Parecía medio idiota con mis comentarios, pero la situación no me dejaba discurrir hacia nada inteligente.
— ¿Tú también ves la tele desde la cama? — otra vez volví a pronunciar la maldita palabra cuando vi el LED reflejado en el espejo—. Lo digo porque yo sí que lo hago. No te creas que desde hace mucho, solo desde que David pasa más tiempo en casa. No me suele apetecer verla con ellos en el salón.
Sus ojos me miraron al fin, a pesar de haber comenzado ya con mi otro pecho.
— ¿No te llevas bien con él?
— No lo sé, no me llevo sencillamente.
Quizá estos días en la clínica hemos mejorado.
— No era un reproche, tan solo una pregunta — aclaró interrumpiendo la aplicación.
— Lo sé — dije—. Tampoco me llevo mal. Es el novio de mi madre y yo les dejo a su aire. Pero no puedo verlo como a un padre, si es lo que pretenden. No necesito uno y menos a estas alturas. Aunque en realidad tampoco es que lo pretendan, no lo sé. Es un poco confuso todo. Supongo que querrán casarse, formar una familia y que yo sea parte de ella. Ahí es donde no sé cómo lo voy a hacer. Bueno, sí, yéndome de casa, pero entonces mi madre me diría que no se casa y yo tampoco quiero eso, porque tiene todo el derecho del mundo a hacerlo y ser feliz, infeliz o lo que sea... Total, un rollo.
— Un rollo — repitió. Sin embargo, sonó afligida.
— Toda esta movida por no ponerse una goma aquella noche.
— ¡Kara! — exclamó, pero una risa escapó de su garganta.
— Es verdad lo que digo. Con un condón todo se hubiera solucionado. Yo no estaría aquí y ya no sería ni un problema ni una carga.

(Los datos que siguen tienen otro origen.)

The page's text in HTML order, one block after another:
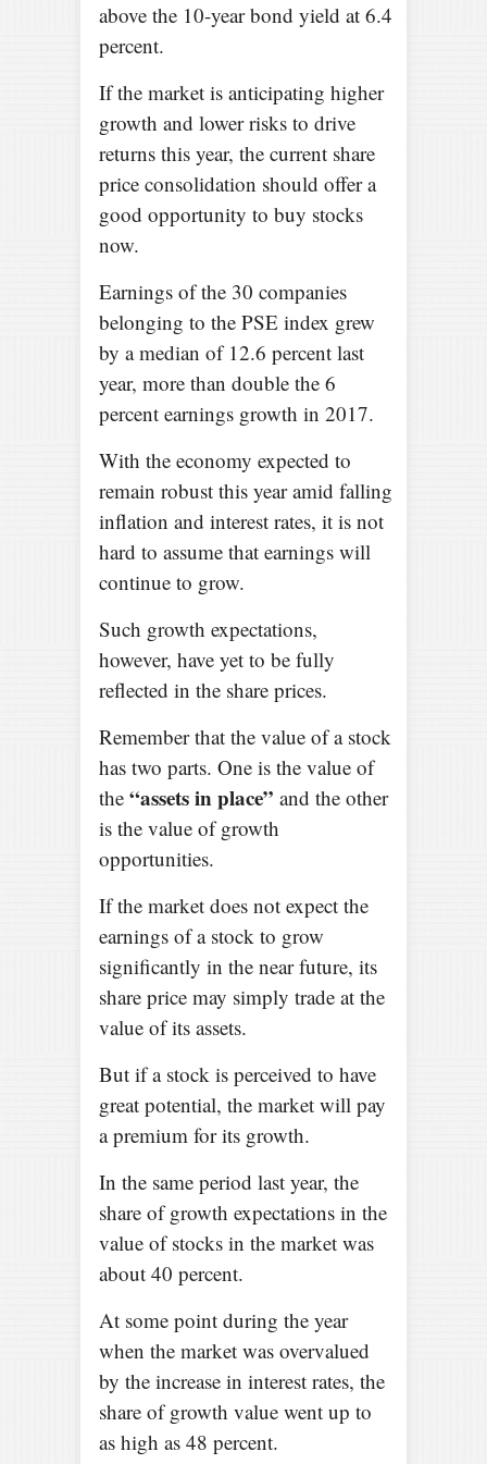
above the 10-year bond yield at 6.4
percent.
If the market is anticipating higher
growth and lower risks to drive
returns this year, the current share
price consolidation should offer a
good opportunity to buy stocks
now.
Earnings of the 30 companies
belonging to the PSE index grew
by a median of 12.6 percent last
year, more than double the 6
percent earnings growth in 2017.
With the economy expected to
remain robust this year amid falling
inflation and interest rates, it is not
hard to assume that earnings will
continue to grow.
Such growth expectations,
however, have yet to be fully
reflected in the share prices.
Remember that the value of a stock
has two parts. One is the value of
the “assets in place” and the other
is the value of growth
opportunities.
If the market does not expect the
earnings of a stock to grow
significantly in the near future, its
share price may simply trade at the
value of its assets.
But if a stock is perceived to have
great potential, the market will pay
a premium for its growth.
In the same period last year, the
share of growth expectations in the
value of stocks in the market was
about 40 percent.
At some point during the year
when the market was overvalued
by the increase in interest rates, the
share of growth value went up to
as high as 48 percent.
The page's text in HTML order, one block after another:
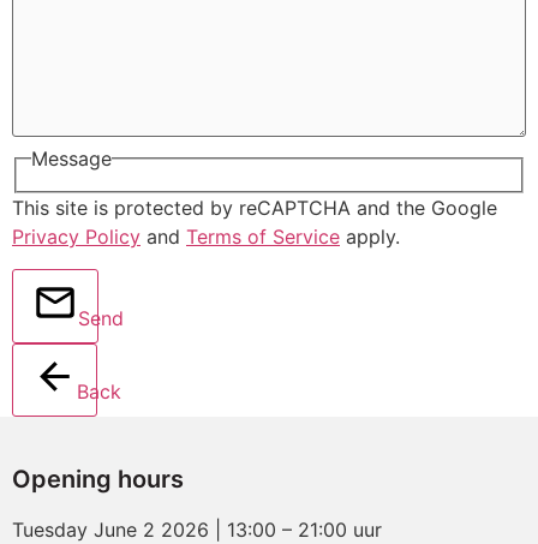
Message
This site is protected by reCAPTCHA and the Google
Privacy Policy and Terms of Service apply.
Send
Back
Opening hours
Tuesday June 2 2026 | 13:00 – 21:00 uur
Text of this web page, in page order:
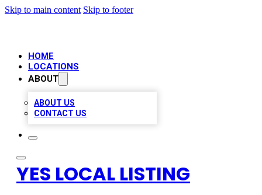
Skip to main content Skip to footer
HOME
LOCATIONS
ABOUT
ABOUT US
CONTACT US
YES LOCAL LISTING
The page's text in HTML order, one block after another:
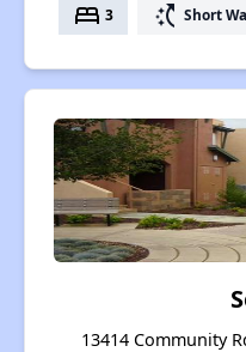
bed 3 switch_access_shortcut Short
13414 Community
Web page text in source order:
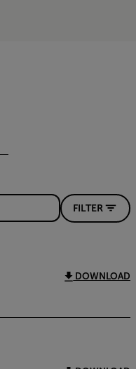
FILTER
DOWNLOAD
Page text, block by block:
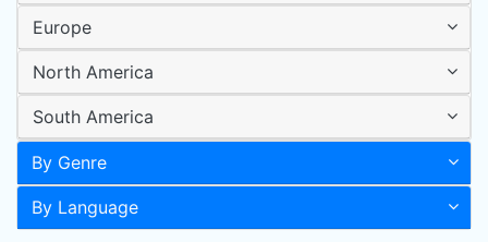
Europe
North America
South America
By Genre
By Language
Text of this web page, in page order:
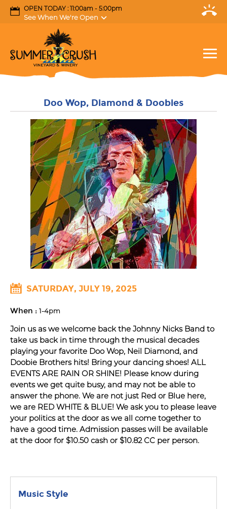
OPEN TODAY : 11:00am - 5:00pm
See When We're Open
Doo Wop, Diamond & Doobies
SATURDAY, JULY 19, 2025
When : 1-4pm
Join us as we welcome back the Johnny Nicks Band to
take us back in time through the musical decades
playing your favorite Doo Wop, Neil Diamond, and
Doobie Brothers hits! Bring your dancing shoes! ALL
EVENTS ARE RAIN OR SHINE! Please know during
events we get quite busy, and may not be able to
answer the phone. We are not just Red or Blue here,
we are RED WHITE & BLUE! We ask you to please leave
your politics at the door as we all come together to
have a good time. Admission passes will be available
at the door for $10.50 cash or $10.82 CC per person.
Music Style
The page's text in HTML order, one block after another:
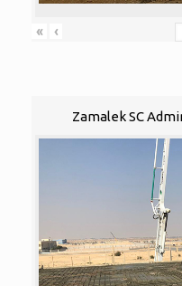
« ‹
Zamalek SC
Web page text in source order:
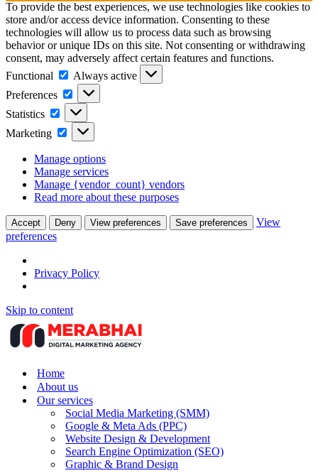
To provide the best experiences, we use technologies like cookies to
store and/or access device information. Consenting to these
technologies will allow us to process data such as browsing
behavior or unique IDs on this site. Not consenting or withdrawing
consent, may adversely affect certain features and functions.
Functional
Functional
Always active
Preferences
Preferences
Statistics Statistics
Marketing Marketing
Manage options
Manage services
Manage {vendor_count} vendors
Read more about these purposes
Accept Deny View preferences Save preferences
View
preferences
Privacy Policy
Skip to content
Home
About us
Our services
Social Media Marketing (SMM)
Google & Meta Ads (PPC)
Website Design & Development
Search Engine Optimization (SEO)
Graphic & Brand Design
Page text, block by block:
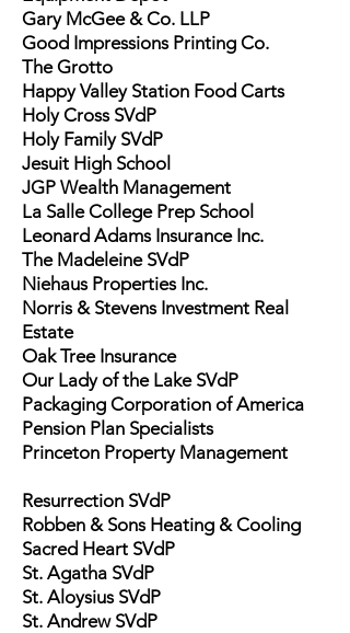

— No digas eso, me apuesto el cuello a que tu madre jamás lo ha pensado. Además, de ser así, yo tampoco te hubiera conocido — dijo terminando de cubrir la piel de mi pecho.
— De eso que te libras tú también — me reí—. ¡Por Dios, ya está la cría esta quedada conmigo por aquí otra vez...! — puse los ojos en blanco, como si imitara su reacción cuando me veía aparecer.

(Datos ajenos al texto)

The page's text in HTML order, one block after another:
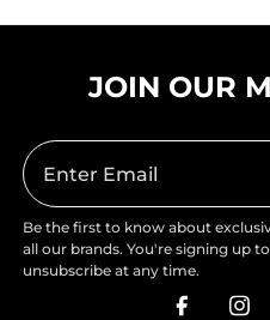
JOIN OUR
Be the first to know about
all our brands. You're signing up
unsubscribe at any time.
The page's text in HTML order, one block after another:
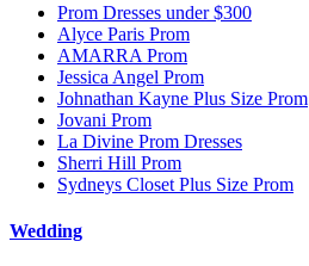
Prom Dresses under $300
Alyce Paris Prom
AMARRA Prom
Jessica Angel Prom
Johnathan Kayne Plus Size Prom
Jovani Prom
La Divine Prom Dresses
Sherri Hill Prom
Sydneys Closet Plus Size Prom
Wedding
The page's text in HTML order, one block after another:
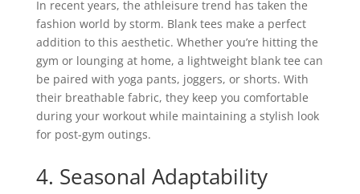
In recent years, the athleisure trend has taken the
fashion world by storm. Blank tees make a perfect
addition to this aesthetic. Whether you’re hitting the
gym or lounging at home, a lightweight blank tee can
be paired with yoga pants, joggers, or shorts. With
their breathable fabric, they keep you comfortable
during your workout while maintaining a stylish look
for post-gym outings.
4. Seasonal Adaptability
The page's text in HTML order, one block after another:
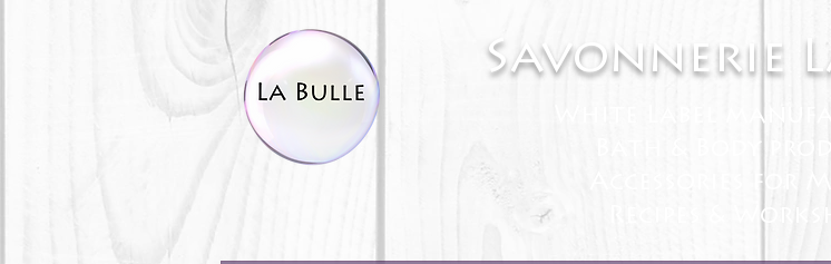
Savonnerie
White Label
Bath & Body
Accessories for
Recipes &
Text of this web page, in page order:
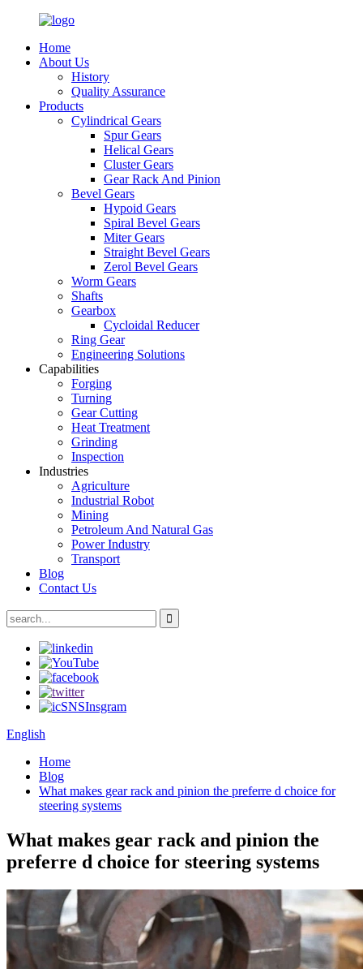
Home
About Us
History
Quality Assurance
Products
Cylindrical Gears
Spur Gears
Helical Gears
Cluster Gears
Gear Rack And Pinion
Bevel Gears
Hypoid Gears
Spiral Bevel Gears
Miter Gears
Straight Bevel Gears
Zerol Bevel Gears
Worm Gears
Shafts
Gearbox
Cycloidal Reducer
Ring Gear
Engineering Solutions
Capabilities
Forging
Turning
Gear Cutting
Heat Treatment
Grinding
Inspection
Industries
Agriculture
Industrial Robot
Mining
Petroleum And Natural Gas
Power Industry
Transport
Blog
Contact Us
English
Home
Blog
What makes gear rack and pinion the preferre d choice for
steering systems
What makes gear rack and pinion the
preferre d choice for steering systems
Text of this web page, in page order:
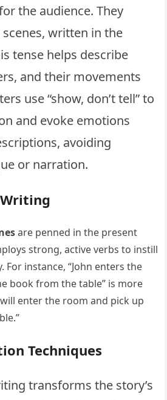
the audience. They
written in the
tense helps describe
and their movements
use “show, don’t tell” to
and evoke emotions
avoiding
or narration.
are penned in the present
strong, active verbs to instill
For instance, “John enters the
book from the table” is more
enter the room and pick up
Techniques
transforms the story’s
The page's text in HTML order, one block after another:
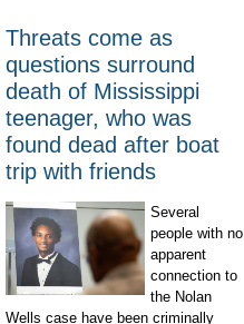
Threats come as
questions surround
death of Mississippi
teenager, who was
found dead after boat
trip with friends
Several
people with no
apparent
connection to
the Nolan
Wells case have been criminally
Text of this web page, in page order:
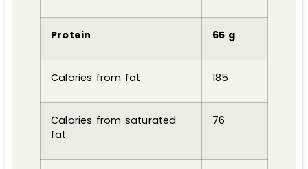
Protein 65 g
Calories from fat 185
Calories from saturated
fat
76
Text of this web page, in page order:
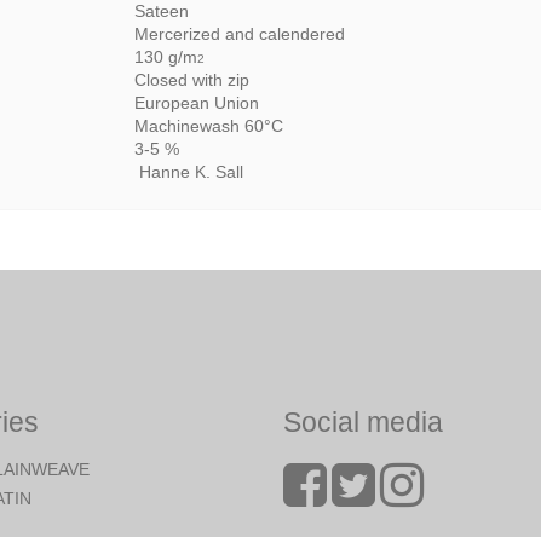
Sateen
Mercerized and calendered
130 g/m2
Closed with zip
European Union
Machinewash 60°C
3-5 %
Hanne K. Sall
Social media
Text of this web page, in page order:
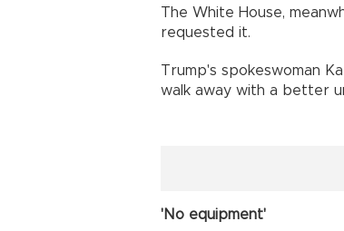
The White House,
requested it.
Trump's spokeswoman
walk away with a better
'No equipment'
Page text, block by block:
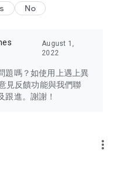
of concern to Hong Kong
Macau, Japan, Taiwan,
destinations.
and trendiest tech products
cameras, headphones,
experiences and food
No
August 1,
2022
題嗎？如使用上遇上異
見反饋功能與我們聯
跟進。謝謝！
more_vert
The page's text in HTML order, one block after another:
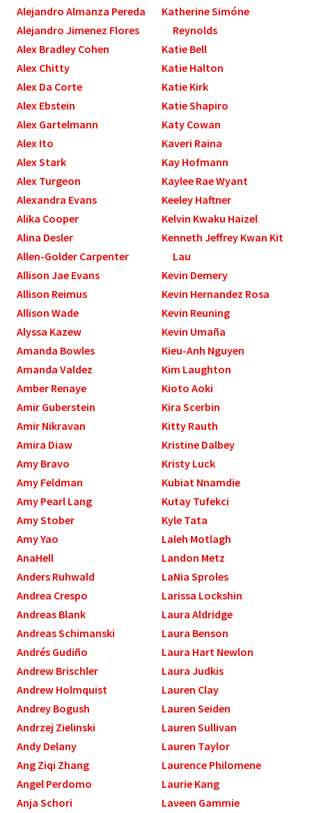
Alejandro Almanza Pereda
Alejandro Jimenez Flores
Alex Bradley Cohen
Alex Chitty
Alex Da Corte
Alex Ebstein
Alex Gartelmann
Alex Ito
Alex Stark
Alex Turgeon
Alexandra Evans
Alika Cooper
Alina Desler
Allen-Golder Carpenter
Allison Jae Evans
Allison Reimus
Allison Wade
Alyssa Kazew
Amanda Bowles
Amanda Valdez
Amber Renaye
Amir Guberstein
Amir Nikravan
Amira Diaw
Amy Bravo
Amy Feldman
Amy Pearl Lang
Amy Stober
Amy Yao
AnaHell
Anders Ruhwald
Andrea Crespo
Andreas Blank
Andreas Schimanski
Andrés Gudiño
Andrew Brischler
Andrew Holmquist
Andrey Bogush
Andrzej Zielinski
Andy Delany
Ang Ziqi Zhang
Angel Perdomo
Anja Schori
Katherine Simóne
Reynolds
Katie Bell
Katie Halton
Katie Kirk
Katie Shapiro
Katy Cowan
Kaveri Raina
Kay Hofmann
Kaylee Rae Wyant
Keeley Haftner
Kelvin Kwaku Haizel
Kenneth Jeffrey Kwan Kit
Lau
Kevin Demery
Kevin Hernandez Rosa
Kevin Reuning
Kevin Umaña
Kieu-Anh Nguyen
Kim Laughton
Kioto Aoki
Kira Scerbin
Kitty Rauth
Kristine Dalbey
Kristy Luck
Kubiat Nnamdie
Kutay Tufekci
Kyle Tata
Laleh Motlagh
Landon Metz
LaNia Sproles
Larissa Lockshin
Laura Aldridge
Laura Benson
Laura Hart Newlon
Laura Judkis
Lauren Clay
Lauren Seiden
Lauren Sullivan
Lauren Taylor
Laurence Philomene
Laurie Kang
Laveen Gammie
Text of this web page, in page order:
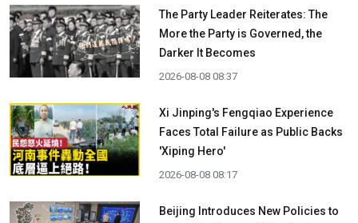
The Party Leader Reiterates: The
More the Party is Governed, the
Darker It Becomes
2026-08-08 08:37
Xi Jinping's Fengqiao Experience
Faces Total Failure as Public Backs
'Xiping Hero'
2026-08-08 08:17
Beijing Introduces New Policies to
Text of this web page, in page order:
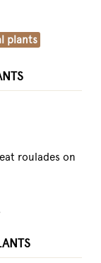
plants
roulades on

— Yo no pienso eso — negó con la cabeza, una sonrisa de medio lado se dibujó en su rostro mientras me observaba.
— ¿Ah, no? ¿Y entonces qué piensas?
— Que eres preciosa, inteligente y divertida. Y que no tienes ni idea de lo que me alegro de que tus padres no utilizaran anticonceptivos aquella noche — dijo mirándome fijamente a los ojos. Después, besó mi hombro desnudo y se levantó de la cama.
El suave beso sobre mi piel me había erizado el vello. Giré la cabeza para seguirla con la mirada hasta que entró en el cuarto de baño. Oí correr el agua. Tenía la mirada fija en el marco blanco de la puerta y me encontré con la suya cuando apareció de nuevo en mi campo de visión, secándose las manos con una toalla. Apoyó el hombro en el marco sin dejar de mirarme.
— Y también pienso... que por qué demonios no tengo veinte años menos...
Lo sabía. No pude quitarme aquella frase de la cabeza durante toda la noche, tampoco pude olvidar la sensualidad que contenía su beso acariciando mi piel desnuda.